Maurice se va despidiendo de su entorno. Va a ver a su ex-esposa, con la que tuvo tres hijos a los que abandonó, y le pide perdón. Esta otra vieja Venus, encarnada como siempre maravillosamente por Vanessa Redgrave, le perdona pero le echa en cara que siempre antepuso su placer. Maurice sigue tonteando con la muerte y con Venus. Maurice le da celos a la muerte con Venus. Entonces la muerte se venga poniéndole a un difícil contrincante. En la vida de Jessie surge un muchacho tan inconsciente y perdido como ella. Quieren utilizar la casa de Maurice para los encuentros furtivos. Al principio Maurice accede, pero luego entra en cólera, se pelea con el joven y sale mal parado. Jessie accede a cuidarlo. Permanece en coma durante varios días. Venus trata de reanimarlo, traerlo de nuevo a la vida de la única manera que ella sabe, desnudándose e incitándolo a que la vea. Maurice no responde. Días después, cuando parece que su mejoría se asienta, le habla entrecortadamente a la muchacha. Le pide que lo ayude a vestirse y que se marchen a la playa en pleno invierno. Van en tren a la costa, comen y él se dispone para su partida definitiva.

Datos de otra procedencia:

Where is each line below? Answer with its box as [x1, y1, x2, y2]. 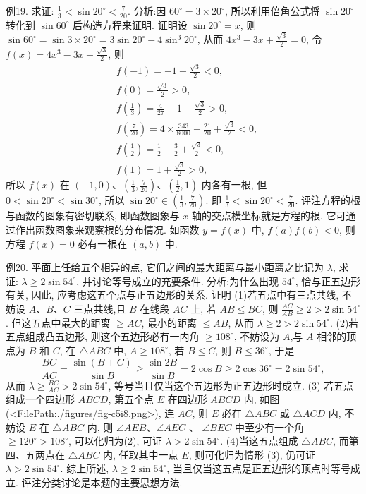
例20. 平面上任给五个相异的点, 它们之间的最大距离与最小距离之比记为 [6, 260, 324, 275]
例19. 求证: [6, 4, 54, 18]
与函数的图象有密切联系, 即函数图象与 [6, 208, 180, 223]
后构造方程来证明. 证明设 [73, 17, 188, 32]
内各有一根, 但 [201, 177, 267, 192]
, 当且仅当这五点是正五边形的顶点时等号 [166, 461, 350, 476]
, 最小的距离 [141, 315, 197, 330]
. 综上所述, [60, 461, 109, 476]
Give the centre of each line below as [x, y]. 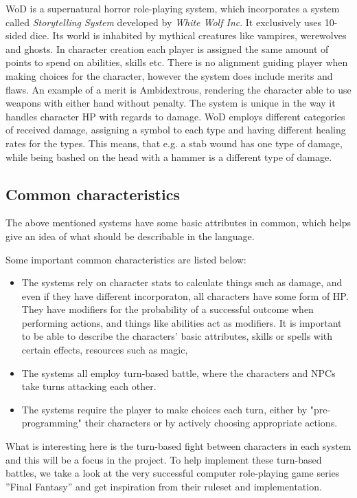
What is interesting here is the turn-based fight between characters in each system [178, 446]
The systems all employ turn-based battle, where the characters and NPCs [178, 372]
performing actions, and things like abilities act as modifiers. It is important [182, 322]
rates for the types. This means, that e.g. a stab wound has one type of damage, [174, 143]
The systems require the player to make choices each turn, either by [164, 409]
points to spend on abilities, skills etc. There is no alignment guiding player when [177, 62]
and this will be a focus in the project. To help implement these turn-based [164, 459]
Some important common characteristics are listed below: [126, 259]
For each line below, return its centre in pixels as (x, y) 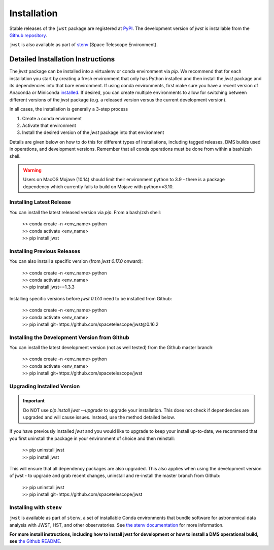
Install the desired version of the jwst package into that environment (93, 132)
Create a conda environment (52, 118)
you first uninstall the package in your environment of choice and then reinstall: (92, 438)
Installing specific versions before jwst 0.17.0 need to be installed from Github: (91, 298)
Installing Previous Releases (45, 251)
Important (34, 401)
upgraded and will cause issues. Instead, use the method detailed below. (99, 417)
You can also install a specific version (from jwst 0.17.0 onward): (76, 261)
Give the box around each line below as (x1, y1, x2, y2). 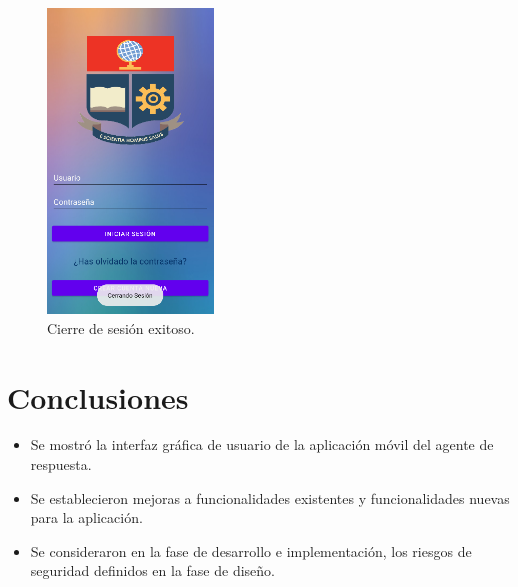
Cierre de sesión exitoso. (47, 317, 195, 338)
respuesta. (30, 454, 92, 475)
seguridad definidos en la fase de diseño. (30, 560, 275, 581)
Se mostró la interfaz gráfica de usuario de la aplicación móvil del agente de (30, 434, 494, 455)
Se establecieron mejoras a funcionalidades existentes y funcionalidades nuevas (30, 487, 510, 508)
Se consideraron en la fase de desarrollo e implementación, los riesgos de (30, 540, 472, 561)
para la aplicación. (30, 507, 143, 528)
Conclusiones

Le pide a Venus que lo descalce para sentir, por última vez, la sensación de la arena de la playa y el gélido mar. Finalmente se sientan en un banco de piedra. Maurice la abraza y se muere. ¿Muerte o suicidio? La muerte no se siente como liberación, el suicidio sí. Maurice no desea la muerte, pero sí la liberación para mantener la dignidad. El amor tan poderoso como la muerte, pero no más poderoso. Venus no más poderosa que Tanatos, ni tampoco que Eros. Pero Maurice ha muerto heroicamente luchando por la vida.

Enfrentarse a la muerte

La muerte da sentido a la insípida vida. Maurice vivió, permanentemente sumergido en el deseo; porque desear es no querer morir. Maurice se dejó engañar por ese deseo, porque lo que esperamos de un deseo es, precisamente, que nos engañe. Que se realice o no, no es una cuestión importante; lo fundamental es que nos ayude, nos vele la verdad. Si nos la aclara no cumplirá con lo que le demandamos. Maurice deseaba, amaba a la muchacha a sabiendas de su impotencia; pero él a lo que en realidad amaba era a la vida. Venus es la vida, la fuente de la vida.

Todo en el fondo se reduce al deseo, a la fuerza del deseo, todo lo demás es casi innecesario. Maurice no pedía amor sino piedad para enfrentarse a la agonía de la muerte. Maurice no es un cínico que la desprecia, sino un estoico que la asume, pero abrazándose al cuerpo fresco de la canción sin muerte.